To try it, you have to install it manually using::
pip install --pre dirty_cat==0.2.0a1
or from the GitHub repository::
pip install git+https://github.com/dirty-cat/dirty_cat.git
Major changes
-------------
* Bump minimum dependencies:
- Python (>= 3.6)
- NumPy (>= 1.16)
- SciPy (>= 1.2)
- scikit-learn (>= 0.20.0)
* :class:`TableVectorizer`: Added automatic transform through the
:class:`TableVectorizer` class. It transforms
columns automatically based on their type. It provides a replacement
for scikit-learn's :class:`~sklearn.compose.ColumnTransformer` simpler to use on heterogeneous
pandas DataFrame. :pr:`167` by :user:`Lilian Boulard `
* **Backward incompatible change to** :class:`GapEncoder`: The :class:`GapEncoder` now only
supports two-dimensional inputs of shape (n_samples, n_features).
Internally, features are encoded by independent :class:`GapEncoder` models,
and are then concatenated into a single matrix.
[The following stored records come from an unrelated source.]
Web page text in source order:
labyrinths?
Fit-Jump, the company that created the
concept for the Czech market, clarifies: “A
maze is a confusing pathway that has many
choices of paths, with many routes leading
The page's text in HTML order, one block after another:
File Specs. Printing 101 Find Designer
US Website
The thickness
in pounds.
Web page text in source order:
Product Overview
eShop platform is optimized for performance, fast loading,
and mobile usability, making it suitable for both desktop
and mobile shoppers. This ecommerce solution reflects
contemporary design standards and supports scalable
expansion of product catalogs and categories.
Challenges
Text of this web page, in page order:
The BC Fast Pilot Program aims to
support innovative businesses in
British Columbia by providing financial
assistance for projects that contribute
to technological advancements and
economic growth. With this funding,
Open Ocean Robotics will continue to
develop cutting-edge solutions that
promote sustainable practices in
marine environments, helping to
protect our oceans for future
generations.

:pr:`185` by :user:`Lilian Boulard ` and :user:`Alexis Cvetkov `.
Bug-fixes
---------
* Fix `get_feature_names` for scikit-learn > 0.21. :pr:`216` by :user:`Alexis Cvetkov `
Dirty-cat Release 0.1.1
========================
Major changes
-------------
Bug-fixes
---------
* RuntimeWarnings due to overflow in :class:`GapEncoder`. :pr:`161` by :user:`Alexis Cvetkov `
Dirty-cat Release 0.1.0
=========================
Major changes
-------------
* :class:`GapEncoder`: Added online Gamma-Poisson factorization through the
:class:`GapEncoder` class. This method discovers latent categories formed
via combinations of substrings, and encodes string data as combinations of
these categories. To be used if interpretability is important. :pr:`153` by :user:`Alexis Cvetkov `
Bug-fixes
---------
* Multiprocessing exception in notebook. :pr:`154` by :user:`Lilian Boulard `
Dirty-cat Release 0.0.7
========================
* **MinHashEncoder**: Added ``minhash_encoder.py`` and ``fast_hast.py`` files
that implement minhash encoding through the :class:`MinHashEncoder` class.
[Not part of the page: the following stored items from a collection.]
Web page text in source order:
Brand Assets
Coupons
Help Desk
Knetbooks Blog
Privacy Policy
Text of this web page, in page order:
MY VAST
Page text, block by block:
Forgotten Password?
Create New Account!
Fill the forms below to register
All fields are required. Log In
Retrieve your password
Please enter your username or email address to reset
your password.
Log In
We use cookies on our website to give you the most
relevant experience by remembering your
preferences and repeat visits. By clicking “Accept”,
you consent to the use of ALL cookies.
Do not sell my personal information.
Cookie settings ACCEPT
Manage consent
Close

This method allows for fast and scalable encoding of string categorical
variables.
* **datasets.fetch_employee_salaries**: change the origin of download for employee_salaries.
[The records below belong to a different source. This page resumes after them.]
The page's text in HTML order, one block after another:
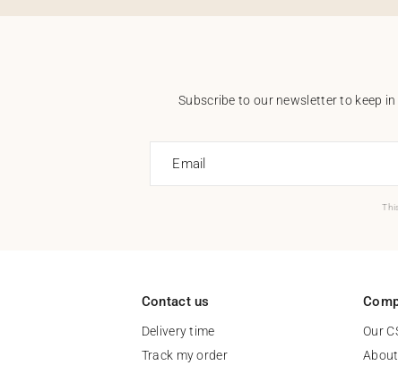
Subscribe to our newsletter to keep
Email
Contact us
Delivery time
Track my order
Our
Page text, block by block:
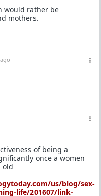
would rather be
mothers.
of being a
once a women
old
us/blog/sex-
life/201607/link-

- The function now return a bunch with a dataframe under the field "data",
and not the path to the csv file.
- The field "description" has been renamed to "DESCR".
* **SimilarityEncoder**: Fixed a bug when using the Jaro-Winkler distance as a
similarity metric. Our implementation now accurately reproduces the behaviour
of the ``python-Levenshtein`` implementation.
* **SimilarityEncoder**: Added a `handle_missing` attribute to allow encoding
with missing values.
* **TargetEncoder**: Added a `handle_missing` attribute to allow encoding
with missing values.
* **MinHashEncoder**: Added a `handle_missing` attribute to allow encoding
with missing values.
Dirty-cat Release 0.0.6
=========================
* **SimilarityEncoder**: Accelerate ``SimilarityEncoder.transform``, by:
- computing the vocabulary count vectors in ``fit`` instead of ``transform``
- computing the similarities in parallel using ``joblib``. This option can be
turned on/off via the ``n_jobs`` attribute of the :class:`SimilarityEncoder`.
* **SimilarityEncoder**: Fix a bug that was preventing a :class:`SimilarityEncoder`
to be created when ``categories`` was a list.
* **SimilarityEncoder**: Set the dtype passed to the ngram similarity
to float32, which reduces memory consumption during encoding.
Dirty-cat Release 0.0.5
========================
* **SimilarityEncoder**: Change the default ngram range to (2, 4) which
performs better empirically.
* **SimilarityEncoder**: Added a `most_frequent` strategy to define
prototype categories for large-scale learning.
* **SimilarityEncoder**: Added a `k-means` strategy to define prototype
categories for large-scale learning.
* **SimilarityEncoder**: Added the possibility to use hashing ngrams for
stateless fitting with the ngram similarity.
* **SimilarityEncoder**: Performance improvements in the ngram similarity.
* **SimilarityEncoder**: Expose a `get_feature_names` method.